▸ **Task statement**
Only the lines below from the one containing "Cartridge-Type Oil Filters" to the one containing "New Berlin WI 53146 USA" should be repeated, both included and unchanged.

▸ **Records to process**

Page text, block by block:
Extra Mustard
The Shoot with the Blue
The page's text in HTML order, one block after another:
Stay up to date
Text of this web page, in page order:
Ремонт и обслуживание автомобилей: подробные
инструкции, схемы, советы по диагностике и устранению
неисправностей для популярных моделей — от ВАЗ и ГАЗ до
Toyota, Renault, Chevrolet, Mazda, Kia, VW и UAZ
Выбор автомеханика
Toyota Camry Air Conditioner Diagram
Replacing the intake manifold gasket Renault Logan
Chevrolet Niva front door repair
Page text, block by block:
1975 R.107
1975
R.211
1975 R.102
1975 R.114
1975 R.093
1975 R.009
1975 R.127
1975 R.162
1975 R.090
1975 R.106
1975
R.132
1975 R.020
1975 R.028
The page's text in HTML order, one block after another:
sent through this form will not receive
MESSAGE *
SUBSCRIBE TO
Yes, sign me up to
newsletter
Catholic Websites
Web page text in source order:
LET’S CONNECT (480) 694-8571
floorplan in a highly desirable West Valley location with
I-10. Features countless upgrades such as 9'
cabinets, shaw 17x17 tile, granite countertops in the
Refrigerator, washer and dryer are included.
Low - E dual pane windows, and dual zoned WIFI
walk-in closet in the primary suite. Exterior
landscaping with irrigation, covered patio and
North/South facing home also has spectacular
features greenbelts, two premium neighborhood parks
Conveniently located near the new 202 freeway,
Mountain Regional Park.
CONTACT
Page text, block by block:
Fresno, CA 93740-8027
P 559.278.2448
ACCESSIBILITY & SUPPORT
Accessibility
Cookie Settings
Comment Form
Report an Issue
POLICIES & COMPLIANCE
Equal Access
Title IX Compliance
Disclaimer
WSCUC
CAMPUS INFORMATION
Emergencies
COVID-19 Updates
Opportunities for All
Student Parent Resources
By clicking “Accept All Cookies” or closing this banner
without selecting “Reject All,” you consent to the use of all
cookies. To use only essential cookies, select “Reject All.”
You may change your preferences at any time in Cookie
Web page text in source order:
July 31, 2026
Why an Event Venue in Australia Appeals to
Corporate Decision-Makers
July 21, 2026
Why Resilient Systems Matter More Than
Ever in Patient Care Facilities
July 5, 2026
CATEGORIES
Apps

* * *

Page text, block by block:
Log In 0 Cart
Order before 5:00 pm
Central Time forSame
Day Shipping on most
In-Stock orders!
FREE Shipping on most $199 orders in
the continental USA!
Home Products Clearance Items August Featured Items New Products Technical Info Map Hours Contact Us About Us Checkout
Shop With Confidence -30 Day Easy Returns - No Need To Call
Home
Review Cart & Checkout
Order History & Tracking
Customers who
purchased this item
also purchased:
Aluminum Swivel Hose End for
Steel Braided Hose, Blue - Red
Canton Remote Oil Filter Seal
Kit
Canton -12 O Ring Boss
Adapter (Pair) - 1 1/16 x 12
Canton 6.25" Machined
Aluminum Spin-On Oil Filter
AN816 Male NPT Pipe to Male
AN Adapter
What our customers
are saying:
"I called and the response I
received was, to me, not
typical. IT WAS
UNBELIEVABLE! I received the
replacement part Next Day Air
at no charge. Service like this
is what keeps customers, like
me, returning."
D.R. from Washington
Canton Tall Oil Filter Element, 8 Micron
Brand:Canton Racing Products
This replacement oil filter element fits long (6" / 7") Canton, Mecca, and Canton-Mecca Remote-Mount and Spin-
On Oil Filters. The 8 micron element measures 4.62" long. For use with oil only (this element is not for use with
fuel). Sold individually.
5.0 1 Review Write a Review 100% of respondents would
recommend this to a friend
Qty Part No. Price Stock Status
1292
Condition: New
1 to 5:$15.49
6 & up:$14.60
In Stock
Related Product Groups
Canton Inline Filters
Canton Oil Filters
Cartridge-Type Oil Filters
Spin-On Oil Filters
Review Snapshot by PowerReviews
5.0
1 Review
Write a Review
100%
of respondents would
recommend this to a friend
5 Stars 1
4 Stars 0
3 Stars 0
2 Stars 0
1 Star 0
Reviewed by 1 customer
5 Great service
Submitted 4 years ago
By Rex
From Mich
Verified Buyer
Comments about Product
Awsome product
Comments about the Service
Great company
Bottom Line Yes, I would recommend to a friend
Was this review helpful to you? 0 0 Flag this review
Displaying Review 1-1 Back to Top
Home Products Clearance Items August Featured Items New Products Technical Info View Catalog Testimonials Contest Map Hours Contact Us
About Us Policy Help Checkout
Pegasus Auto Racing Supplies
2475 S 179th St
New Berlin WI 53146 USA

▸ **Response to the task**
Cartridge-Type Oil Filters
Spin-On Oil Filters
Review Snapshot by PowerReviews
5.0
1 Review
Write a Review
100%
of respondents would
recommend this to a friend
5 Stars 1
4 Stars 0
3 Stars 0
2 Stars 0
1 Star 0
Reviewed by 1 customer
5 Great service
Submitted 4 years ago
By Rex
From Mich
Verified Buyer
Comments about Product
Awsome product
Comments about the Service
Great company
Bottom Line Yes, I would recommend to a friend
Was this review helpful to you? 0 0 Flag this review
Displaying Review 1-1 Back to Top
Home Products Clearance Items August Featured Items New Products Technical Info View Catalog Testimonials Contest Map Hours Contact Us
About Us Policy Help Checkout
Pegasus Auto Racing Supplies
2475 S 179th St
New Berlin WI 53146 USA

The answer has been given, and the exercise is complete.